[Mesa-dev] [PATCH 1/2] R600: Fold remaining CONST_COPY after expand pseudo inst
Tom Stellard
tom at stellard.net
Wed Jan 23 13:26:08 PST 2013
On Wed, Jan 23, 2013 at 09:21:14PM +0100, Vincent Lejeune wrote:
> v2:fix a bug with write masked inst
I usually only version patches if I've already submitted a previous version to
the mailiing list, so if you haven't submitted a version of this patch before
you don't need this. If this is really a v2, then you should also add v2
to the first line of the commit message.
> ---
> lib/Target/R600/AMDGPUTargetMachine.cpp | 2 +-
> lib/Target/R600/R600LowerConstCopy.cpp | 164 +++++++++++++++++++++++++++++---
> 2 files changed, 154 insertions(+), 12 deletions(-)
>
> diff --git a/lib/Target/R600/AMDGPUTargetMachine.cpp b/lib/Target/R600/AMDGPUTargetMachine.cpp
> index 7b069e7..2185be3 100644
> --- a/lib/Target/R600/AMDGPUTargetMachine.cpp
> +++ b/lib/Target/R600/AMDGPUTargetMachine.cpp
> @@ -136,8 +136,8 @@ bool AMDGPUPassConfig::addPreEmitPass() {
> addPass(createAMDGPUCFGPreparationPass(*TM));
> addPass(createAMDGPUCFGStructurizerPass(*TM));
> addPass(createR600ExpandSpecialInstrsPass(*TM));
> - addPass(createR600LowerConstCopy(*TM));
> addPass(&FinalizeMachineBundlesID);
> + addPass(createR600LowerConstCopy(*TM));
> } else {
> addPass(createSILowerLiteralConstantsPass(*TM));
> addPass(createSILowerControlFlowPass(*TM));
> diff --git a/lib/Target/R600/R600LowerConstCopy.cpp b/lib/Target/R600/R600LowerConstCopy.cpp
> index d14ae20..74260ad 100644
> --- a/lib/Target/R600/R600LowerConstCopy.cpp
> +++ b/lib/Target/R600/R600LowerConstCopy.cpp
> @@ -13,7 +13,6 @@
> /// fold them inside vector instruction, like DOT4 or Cube ; ISel emits
> /// ConstCopy instead. This pass (executed after ExpandingSpecialInstr) will try
> /// to fold them if possible or replace them by MOV otherwise.

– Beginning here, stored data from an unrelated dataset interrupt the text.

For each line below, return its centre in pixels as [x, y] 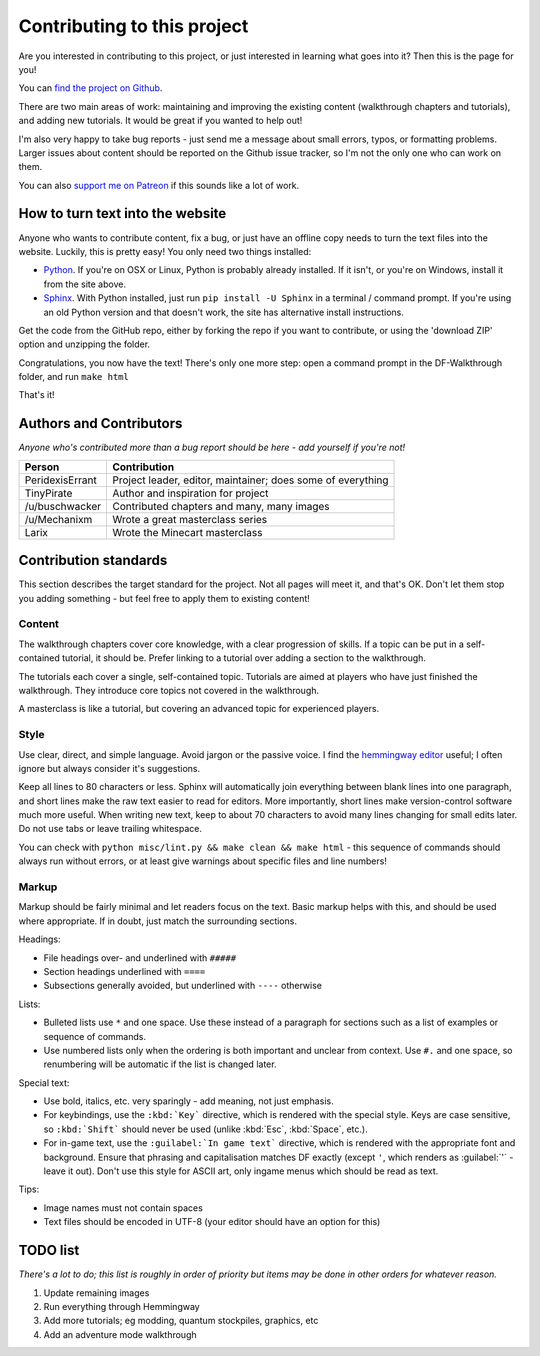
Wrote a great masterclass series [189, 519]
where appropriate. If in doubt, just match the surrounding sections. [157, 921]
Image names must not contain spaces [123, 1207]
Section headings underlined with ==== [124, 971]
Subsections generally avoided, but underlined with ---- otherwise [182, 986]
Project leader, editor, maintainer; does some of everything [250, 480]
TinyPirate [48, 493]
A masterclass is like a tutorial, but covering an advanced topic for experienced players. [199, 709]

> -/// TODO : Implement the folding part, using Copy Propagation algorithm.
> //
> //===----------------------------------------------------------------------===//
>
> @@ -28,8 +27,16 @@ namespace llvm {
>
> class R600LowerConstCopy : public MachineFunctionPass {
> private:
> + typedef DenseMap<unsigned, MachineInstr *> SourceMap;
I'm not a huge fan of typedefs like this, I know it may save some typing,
but I'd rather see the full type name everywhere so I know for sure what
the data structure is.
> static char ID;
> const R600InstrInfo *TII;
> +
> + struct ConstPairs {
> + unsigned XYPair;
> + unsigned ZWPair;
> + };
> +
> + bool canFoldInBundle(ConstPairs &UsedConst, unsigned ReadConst) const;
> public:
> R600LowerConstCopy(TargetMachine &tm);
> virtual bool runOnMachineFunction(MachineFunction &MF);
> @@ -39,27 +46,162 @@ public:
>
> char R600LowerConstCopy::ID = 0;
>
> -
> R600LowerConstCopy::R600LowerConstCopy(TargetMachine &tm) :
> MachineFunctionPass(ID),
> TII (static_cast<const R600InstrInfo *>(tm.getInstrInfo()))
> {
> }
>
> +bool R600LowerConstCopy::canFoldInBundle(ConstPairs &UsedConst,
> + unsigned ReadConst) const {
> + unsigned ReadConstChan = ReadConst & 3;
> + unsigned ReadConstIndex = ReadConst & (~3);
> + if (ReadConstChan < 2) {
> + if (!UsedConst.XYPair) {
> + UsedConst.XYPair = ReadConstIndex;
> + }
> + return UsedConst.XYPair == ReadConstIndex;
> + } else {
> + if (!UsedConst.ZWPair) {
> + UsedConst.ZWPair = ReadConstIndex;
> + }
> + return UsedConst.ZWPair == ReadConstIndex;
> + }
> +}
> +
> +static bool isControlFlow(const MachineInstr &MI) {
> + return (MI.getOpcode() == AMDGPU::IF_PREDICATE_SET) ||
> + (MI.getOpcode() == AMDGPU::ENDIF) ||
> + (MI.getOpcode() == AMDGPU::ELSE) ||
> + (MI.getOpcode() == AMDGPU::WHILELOOP) ||
> + (MI.getOpcode() == AMDGPU::BREAK);
> +}
> +
> bool R600LowerConstCopy::runOnMachineFunction(MachineFunction &MF) {
> +
> for (MachineFunction::iterator BB = MF.begin(), BB_E = MF.end();
> BB != BB_E; ++BB) {
> MachineBasicBlock &MBB = *BB;
> - for (MachineBasicBlock::iterator I = MBB.begin(), E = MBB.end();
> - I != E;) {
> - MachineInstr &MI = *I;
> - I = llvm::next(I);
> - if (MI.getOpcode() != AMDGPU::CONST_COPY)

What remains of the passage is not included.